While the study’s results are exciting, additional study is needed to determine the precise dosing of CBD that is effective at preventing SARS-CoV-2 infection in humans as well as its safety profile and any potential side effects.

“We are very eager to see some clinical trials on this subject get off the ground,” Rosner said. “Especially as we are seeing that the pandemic is still nowhere near the end — determining whether this generally safe, well-tolerated, and non-psychoactive cannabinoid might have anti-viral effects against COVID-19 is of critical importance.”

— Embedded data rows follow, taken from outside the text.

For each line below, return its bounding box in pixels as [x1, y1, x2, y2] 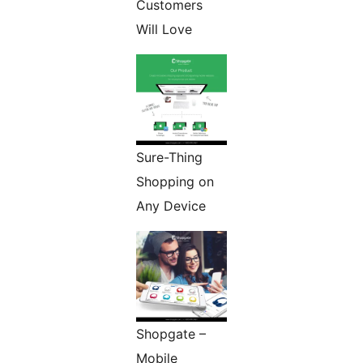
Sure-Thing [136, 149, 203, 166]
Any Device [136, 198, 206, 215]
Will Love [136, 21, 192, 38]
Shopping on [136, 173, 214, 190]
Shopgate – [136, 326, 206, 343]
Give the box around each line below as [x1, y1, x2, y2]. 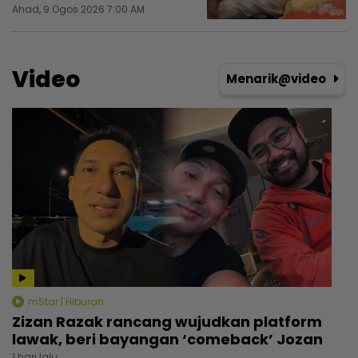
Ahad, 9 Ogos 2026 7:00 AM [12, 2, 145, 16]
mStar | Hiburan [26, 294, 104, 308]
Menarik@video [226, 70, 328, 87]
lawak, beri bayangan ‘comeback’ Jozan [12, 329, 323, 350]
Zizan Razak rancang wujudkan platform [12, 312, 322, 332]
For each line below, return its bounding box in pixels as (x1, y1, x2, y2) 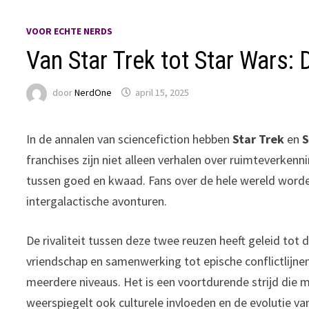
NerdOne (74, 86, 112, 99)
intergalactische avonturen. (26, 192, 168, 209)
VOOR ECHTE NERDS (26, 24, 113, 37)
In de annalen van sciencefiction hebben (26, 130, 233, 147)
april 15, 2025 (135, 86, 190, 99)
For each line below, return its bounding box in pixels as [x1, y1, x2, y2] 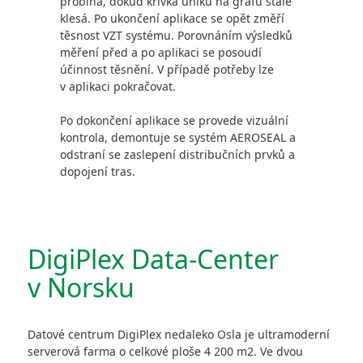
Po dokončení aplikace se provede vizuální [60, 113, 288, 128]
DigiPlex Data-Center [28, 241, 279, 276]
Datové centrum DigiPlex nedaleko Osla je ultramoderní [28, 327, 330, 342]
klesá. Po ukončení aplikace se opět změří [60, 11, 284, 26]
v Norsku [28, 270, 135, 305]
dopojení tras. [60, 164, 135, 179]
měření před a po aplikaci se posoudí [60, 45, 262, 60]
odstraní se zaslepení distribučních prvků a [60, 147, 295, 162]
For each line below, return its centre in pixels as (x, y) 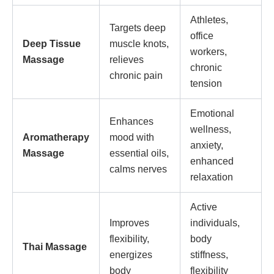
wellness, (211, 129)
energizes (131, 254)
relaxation (212, 177)
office (202, 35)
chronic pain (136, 75)
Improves (129, 223)
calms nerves (138, 169)
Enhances (131, 121)

Rosner was also pleased that this research project was a case study in the power of scientific collaboration by bringing together a highly interdisciplinary group of researchers. Senior authors listed on the paper came from three different research universities and from departments as diverse as microbiology, molecular engineering, cancer biology and chemistry.

“This was truly a team-science effort, and that’s something that really excites me,” said Rosner. “From clinicians to David Meltzer’s group who did the patient analysis to virologists like Glenn Randall, and it goes on and on. This is the way science should be carried out.”

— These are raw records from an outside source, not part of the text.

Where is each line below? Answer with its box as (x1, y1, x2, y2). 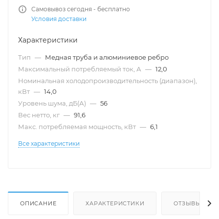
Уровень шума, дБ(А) (18, 99, 88, 107)
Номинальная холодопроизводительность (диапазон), (18, 77, 197, 85)
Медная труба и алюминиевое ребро (45, 53, 169, 61)
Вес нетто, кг (18, 111, 61, 119)
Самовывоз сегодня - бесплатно (31, 5, 130, 13)
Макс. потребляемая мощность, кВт (18, 123, 137, 131)
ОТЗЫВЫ (174, 199, 202, 207)
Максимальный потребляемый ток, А (18, 65, 143, 73)
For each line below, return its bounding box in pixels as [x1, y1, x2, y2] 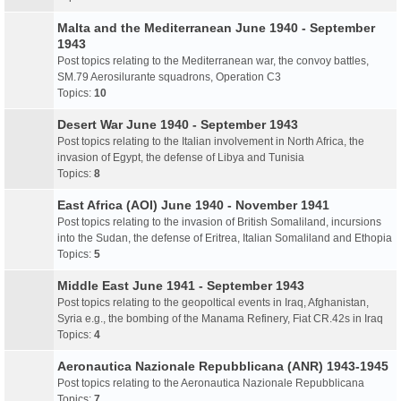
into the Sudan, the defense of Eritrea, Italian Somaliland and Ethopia [57, 232, 392, 244]
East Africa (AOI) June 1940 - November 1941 [57, 198, 329, 212]
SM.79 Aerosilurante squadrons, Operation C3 [57, 71, 281, 83]
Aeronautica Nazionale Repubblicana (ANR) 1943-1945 [57, 359, 388, 373]
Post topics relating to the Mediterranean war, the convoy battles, [57, 55, 369, 67]
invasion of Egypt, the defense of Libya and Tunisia [57, 151, 304, 164]
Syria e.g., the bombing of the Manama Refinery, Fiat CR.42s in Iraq [57, 312, 383, 325]
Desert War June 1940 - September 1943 [57, 117, 298, 132]
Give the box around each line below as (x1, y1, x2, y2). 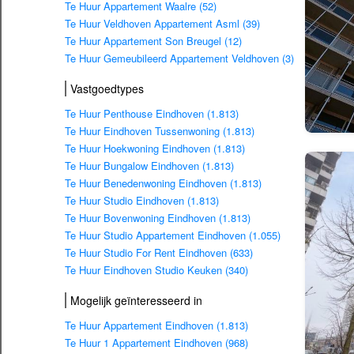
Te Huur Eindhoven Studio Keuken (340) (65, 262, 248, 278)
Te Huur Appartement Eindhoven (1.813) (65, 318, 248, 333)
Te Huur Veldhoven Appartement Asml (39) (65, 16, 260, 32)
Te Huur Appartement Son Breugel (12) (65, 33, 242, 49)
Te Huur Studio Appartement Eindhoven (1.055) (65, 228, 281, 243)
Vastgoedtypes (70, 81, 144, 97)
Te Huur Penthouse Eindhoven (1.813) (65, 106, 239, 122)
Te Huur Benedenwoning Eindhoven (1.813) (65, 175, 262, 191)
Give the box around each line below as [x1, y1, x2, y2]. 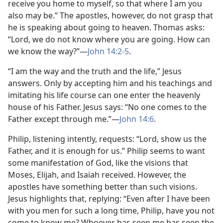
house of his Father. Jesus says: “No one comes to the [8, 102, 207, 112]
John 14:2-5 [88, 46, 129, 57]
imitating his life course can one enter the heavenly [8, 90, 200, 101]
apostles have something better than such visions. [8, 181, 197, 192]
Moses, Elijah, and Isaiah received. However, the [8, 169, 186, 180]
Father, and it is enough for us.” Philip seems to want [8, 145, 205, 156]
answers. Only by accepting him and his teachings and [8, 78, 212, 89]
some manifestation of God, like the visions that [8, 157, 188, 168]

The study, “Cannabidiol Inhibits SARS-CoV-2 Replication through Induction of the Host ER Stress and Innate Immune Responses,” was supported by a BIG Vision grant from the University of Chicago, the National Institutes of Health (R01 GM121735, R01 CA184494, R01 AI137514, R01 AI127518, R01 AI134980, R01 CA219815, R35 GM119840, P30 CA014599), and the Harry B. and Leona M Helmsley Charitable Trust. Additional authors include Long Chi Nguyen, Dongbo Yang, Thomas J. Best, Nir Drayman, Adil Mohamed, Christopher Dann, Diane Silva, Lydia Robinson-Mailman, Andrea Valdespino, Letícia Stock, Eva Suárez, Krysten A. Jones, Saara-Anne Azizi, James Michael Millis, Bryan C. Dickinson, Savaş Tay, Scott A. Oakes, and David O. Meltzer of the University of Chicago; Vlad Nicolaescu, Haley Gula, and Glenn Randall of UChicago and Argonne National Laboratory; Divayasha Saxena, Jon D. Gabbard, Jennifer K. Demarco, William E. Severson, Charles D. Anderson, and Kenneth E. Palmer of the University of Louisville; Shao-Nong Chen, Takashi Ohtsuki, John Brent Friesen, and Guido F. Pauli of the University of Illinois at Chicago; and the National COVID Cohort Collaborative Consortium.